Omit each picture as you copy the entries exactly.

• [Dataset excerpts]:
····················
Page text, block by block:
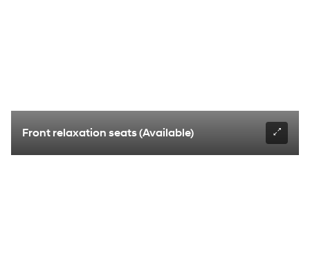
Front relaxation seats (Available)
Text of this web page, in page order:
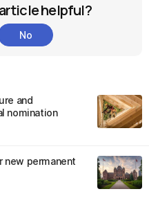
helpful?
No
and
nomination
new permanent
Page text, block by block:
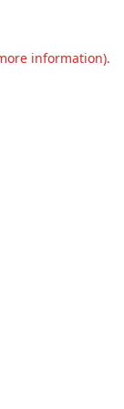
information).
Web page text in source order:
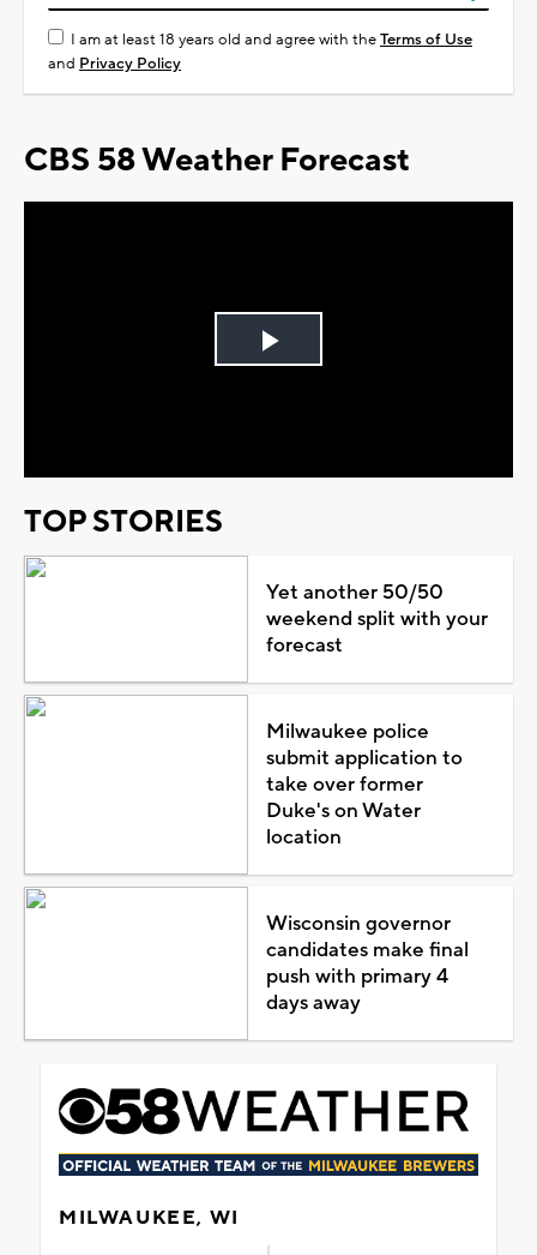
I am at least 18 years old and agree with theTerms of Use
and Privacy Policy
CBS 58 Weather Forecast
Play
TOP STORIES
Yet another 50/50
weekend split with your
forecast
Milwaukee police
submit application to
take over former
Duke's on Water
location
Wisconsin governor
candidates make final
push with primary 4
days away
MILWAUKEE, WI
····················
• [Exercise result]:
Page text, block by block:
Front relaxation seats (Available)
Text of this web page, in page order:
helpful?
No
and
nomination
new permanent
Page text, block by block:
information).
Web page text in source order:
I am at least 18 years old and agree with theTerms of Use
and Privacy Policy
CBS 58 Weather Forecast
Play
TOP STORIES
Yet another 50/50
weekend split with your
forecast
Milwaukee police
submit application to
take over former
Duke's on Water
location
Wisconsin governor
candidates make final
push with primary 4
days away
MILWAUKEE, WI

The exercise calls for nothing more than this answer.